It’s hard to say if marathon training contributed to those flare-ups, but my doctor and I agree that they have historically occurred during times of high stress. Going to college, studying abroad, getting promoted, and moving all triggered symptoms.
Marathon training can obviously fit that bill, but I wanted to give it another go. I hadn’t had a major flare-up in a few years, mostly because I found a medication that works for me. I also have an amazing gastroenterologist, who is actually a marathon partner. He understands how important running is to me, both for my physical and mental well-being, so we’ve worked together to figure out when I really need to back off and when it makes sense to keep running.
I’ve also identified my trigger foods (corn, popcorn, and jicama, which is actually one of my favorite foods), and I prioritize getting enough sleep, which for me is seven to eight hours each night. I think running helps too. Just being outside does wonders for my mental health.
But even when my Crohn’s is fully under control, it’s something I have to think about every day. It’s been like that all my life. Having been diagnosed when I was seven years old, I don’t even know what it would be like to wake up and leave the house, carefree. And this is even more true with respect to running.
Let’s say, for example, that I start my morning with an eight-mile run. On a normal day, even when I’m feeling fine and not having a breakout, I usually poop two or three times before I leave the house, and I usually make at least one bathroom stop on that run. I just guarantee myself that I’ll stop at that point because that’s when my stomach is most active. I might go again once I get home, but by lunchtime, I’m usually good for the day.

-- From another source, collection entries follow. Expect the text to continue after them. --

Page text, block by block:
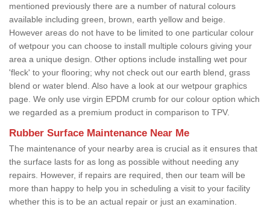
mentioned previously there are a number of natural colours
available including green, brown, earth yellow and beige.
However areas do not have to be limited to one particular colour
of wetpour you can choose to install multiple colours giving your
area a unique design. Other options include installing wet pour
'fleck' to your flooring; why not check out our earth blend, grass
blend or water blend. Also have a look at our wetpour graphics
page. We only use virgin EPDM crumb for our colour option which
we regarded as a premium product in comparison to TPV.
Rubber Surface Maintenance Near Me
The maintenance of your nearby area is crucial as it ensures that
the surface lasts for as long as possible without needing any
repairs. However, if repairs are required, then our team will be
more than happy to help you in scheduling a visit to your facility
whether this is to be an actual repair or just an examination.

It definitely took a bit of trial and error to figure out what works for me. And while I think everyone needs to experiment to find out what works for their situation, here are some of the strategies I keep coming back to that help me continue to adjust to Crohn’s disease.

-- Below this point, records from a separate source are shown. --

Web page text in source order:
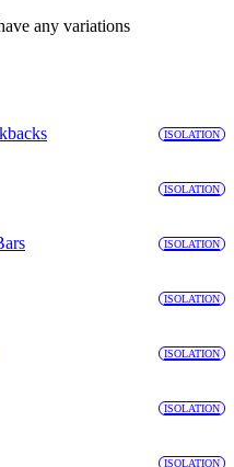
any variations
ISOLATION
ISOLATION
ISOLATION
ISOLATION
ISOLATION
ISOLATION
ISOLATION
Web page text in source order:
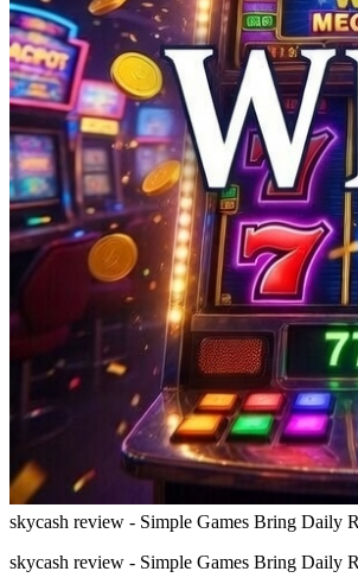
skycash review - Simple Games Bring Daily
skycash review - Simple Games Bring Daily

Please bring your own bathroom essentials.
Being prepared is not negotiable. I’m not talking about “normal” things like dressing for the weather or making sure you have enough water. They are also important of course, but for me, I need to consider everything I might need in case I need to go to the bathroom when there are no facilities in sight.
I always carry paper towels and a ziplock bag to put them in, in case I can’t get to an actual bathroom and have to go outside. Unfortunately, that happens sometimes, and I hate it. I don’t think it’s funny or cute, but it’s not going to stop me from running.
In winter, carrying my bathroom gear is easy; I put it in the pockets of my running vest or jacket. In the warmer months I keep it in the pockets of my shorts if they are roomy enough. If not, I keep it in my Koala Clip, which is designed as a stand for your phone, but also works great as a place to keep other things.
Research the route in advance.
My pre-race preparation also includes route reconnaissance. Other runners check maps to check mileage and elevation, but I’m looking for restrooms. I’m not just trying to find out where the public toilets are, I also need to know the details. Need to request a password or access code? Is there likely to be a line? Is it just a single bathroom versus multiple stalls?